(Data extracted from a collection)
BEGIN
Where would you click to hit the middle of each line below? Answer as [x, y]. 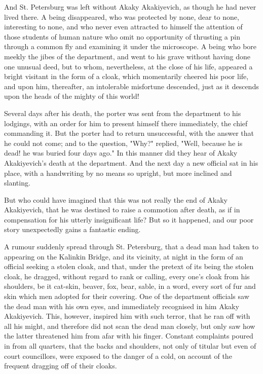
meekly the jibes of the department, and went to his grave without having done [127, 56]
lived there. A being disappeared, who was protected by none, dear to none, [122, 16]
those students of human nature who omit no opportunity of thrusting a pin [122, 36]
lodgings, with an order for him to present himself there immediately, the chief [126, 123]
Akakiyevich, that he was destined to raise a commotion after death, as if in [122, 210]
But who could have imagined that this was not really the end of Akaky [116, 199]
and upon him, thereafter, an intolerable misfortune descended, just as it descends [131, 86]
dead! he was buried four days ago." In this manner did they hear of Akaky [121, 153]
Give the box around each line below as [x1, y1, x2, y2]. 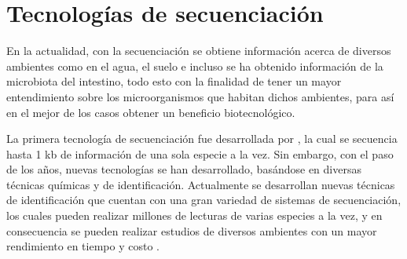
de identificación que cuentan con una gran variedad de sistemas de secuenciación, [6, 192, 401, 208]
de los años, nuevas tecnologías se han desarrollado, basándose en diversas [6, 161, 361, 177]
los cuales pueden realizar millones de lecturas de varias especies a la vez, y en [6, 207, 383, 224]
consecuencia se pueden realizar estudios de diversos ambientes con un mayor [6, 222, 377, 239]
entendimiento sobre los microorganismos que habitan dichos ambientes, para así [6, 88, 394, 104]
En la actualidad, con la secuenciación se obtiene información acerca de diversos [6, 42, 391, 59]
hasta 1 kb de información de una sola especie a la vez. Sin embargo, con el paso [6, 145, 394, 162]
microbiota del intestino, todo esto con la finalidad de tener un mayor [6, 73, 342, 89]
END
**HOW TO COMPLETE THIS TASK:**
Leave out the images and transcribe all the records exactly.

**RESPONSE AREA:**
Where would you click to hit the middle of each line below? Answer as [x, y]. 
meekly the jibes of the department, and went to his grave without having done [127, 56]
lived there. A being disappeared, who was protected by none, dear to none, [122, 16]
those students of human nature who omit no opportunity of thrusting a pin [122, 36]
lodgings, with an order for him to present himself there immediately, the chief [126, 123]
Akakiyevich, that he was destined to raise a commotion after death, as if in [122, 210]
But who could have imagined that this was not really the end of Akaky [116, 199]
and upon him, thereafter, an intolerable misfortune descended, just as it descends [131, 86]
dead! he was buried four days ago." In this manner did they hear of Akaky [121, 153]
Give the box around each line below as [x1, y1, x2, y2]. 
de identificación que cuentan con una gran variedad de sistemas de secuenciación, [6, 192, 401, 208]
de los años, nuevas tecnologías se han desarrollado, basándose en diversas [6, 161, 361, 177]
los cuales pueden realizar millones de lecturas de varias especies a la vez, y en [6, 207, 383, 224]
consecuencia se pueden realizar estudios de diversos ambientes con un mayor [6, 222, 377, 239]
entendimiento sobre los microorganismos que habitan dichos ambientes, para así [6, 88, 394, 104]
En la actualidad, con la secuenciación se obtiene información acerca de diversos [6, 42, 391, 59]
hasta 1 kb de información de una sola especie a la vez. Sin embargo, con el paso [6, 145, 394, 162]
microbiota del intestino, todo esto con la finalidad de tener un mayor [6, 73, 342, 89]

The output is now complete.